Source records:
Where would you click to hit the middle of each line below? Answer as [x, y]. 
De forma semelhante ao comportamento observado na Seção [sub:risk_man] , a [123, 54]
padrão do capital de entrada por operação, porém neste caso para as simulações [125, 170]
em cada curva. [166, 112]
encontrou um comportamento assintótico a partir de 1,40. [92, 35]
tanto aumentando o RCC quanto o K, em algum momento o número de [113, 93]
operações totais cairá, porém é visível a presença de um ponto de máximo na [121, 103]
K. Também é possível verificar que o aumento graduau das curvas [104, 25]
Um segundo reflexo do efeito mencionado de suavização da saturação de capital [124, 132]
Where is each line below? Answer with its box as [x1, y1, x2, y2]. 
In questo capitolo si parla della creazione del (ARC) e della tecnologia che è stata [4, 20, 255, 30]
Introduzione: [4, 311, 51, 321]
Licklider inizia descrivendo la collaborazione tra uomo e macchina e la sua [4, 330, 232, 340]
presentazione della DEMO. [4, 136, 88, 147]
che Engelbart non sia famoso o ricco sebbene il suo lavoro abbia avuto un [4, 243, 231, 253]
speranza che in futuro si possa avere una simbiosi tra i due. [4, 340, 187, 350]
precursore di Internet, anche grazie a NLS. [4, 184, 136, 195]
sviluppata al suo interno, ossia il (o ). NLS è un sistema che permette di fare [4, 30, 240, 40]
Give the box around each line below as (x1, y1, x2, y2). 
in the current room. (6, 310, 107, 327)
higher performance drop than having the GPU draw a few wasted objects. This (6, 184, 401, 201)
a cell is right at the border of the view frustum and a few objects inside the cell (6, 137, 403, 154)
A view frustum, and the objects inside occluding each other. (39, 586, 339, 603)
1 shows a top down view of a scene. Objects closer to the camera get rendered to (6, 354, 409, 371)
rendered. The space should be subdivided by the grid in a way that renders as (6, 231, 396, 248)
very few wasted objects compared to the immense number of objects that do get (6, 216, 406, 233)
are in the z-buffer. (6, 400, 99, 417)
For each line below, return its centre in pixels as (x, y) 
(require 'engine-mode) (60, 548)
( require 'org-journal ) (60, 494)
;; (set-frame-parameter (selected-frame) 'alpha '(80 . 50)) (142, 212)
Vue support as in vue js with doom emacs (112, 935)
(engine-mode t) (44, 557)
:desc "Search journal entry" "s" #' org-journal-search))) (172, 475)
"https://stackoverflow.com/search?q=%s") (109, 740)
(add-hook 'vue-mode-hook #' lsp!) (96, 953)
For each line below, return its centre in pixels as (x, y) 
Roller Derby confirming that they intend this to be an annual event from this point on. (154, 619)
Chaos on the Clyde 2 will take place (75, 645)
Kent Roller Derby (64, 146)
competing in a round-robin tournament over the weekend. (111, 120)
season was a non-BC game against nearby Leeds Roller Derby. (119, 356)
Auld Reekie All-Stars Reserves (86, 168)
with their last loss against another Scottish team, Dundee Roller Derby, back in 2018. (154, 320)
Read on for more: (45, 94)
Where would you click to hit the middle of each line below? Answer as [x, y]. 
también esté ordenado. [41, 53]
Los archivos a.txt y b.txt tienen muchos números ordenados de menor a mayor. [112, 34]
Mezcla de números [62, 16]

▶ [DESCRIPTION OF THE TASK] Gather up the lines containing the word "journal" from these records and copy them.

▶ [ANSWER FOR THE TASK]
( require 'org-journal ) (60, 494)
:desc "Search journal entry" "s" #' org-journal-search))) (172, 475)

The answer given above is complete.